SRA functions

Documented in create_step_curve mb_results

#' Create a data.frame to plot step lines
#'
#' Creates survival probabilities from time and censoring information and
#' generates a risk table that includes the survival probabilities and number at
#' risk in addition to the data provided. This data.frame can be used to plot
#' step line outcomes such as time-to-event (Kaplan-Meier curves) and magnitude
#' breadth (MB) curves.
#'
#' @param x Time values used to create the x-axis in step curves (numeric
#'   vector)
#' @param event event status, 0=censor and 1=event (numeric vector).

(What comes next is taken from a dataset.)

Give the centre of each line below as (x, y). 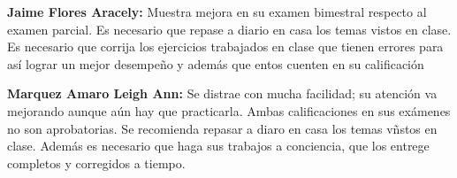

If NULL
#'   assumes no censoring
#' @param flip_surv logical indicating if reverse survival estimates should be
#'   calculated. Default is FALSE.
#' @param flip_top_x value to set x for top point for plotting. Only used if
#'   `flip_surv = TRUE`. Default is `Inf`.
#' @return Returns a data frame with time, `surv`, `n.risk`, `n.event`, and
#'   `n.censor` (`survival::summary.survfit` output format).
#'   If `flip_surv = TRUE` also includes `surv.flipped` column.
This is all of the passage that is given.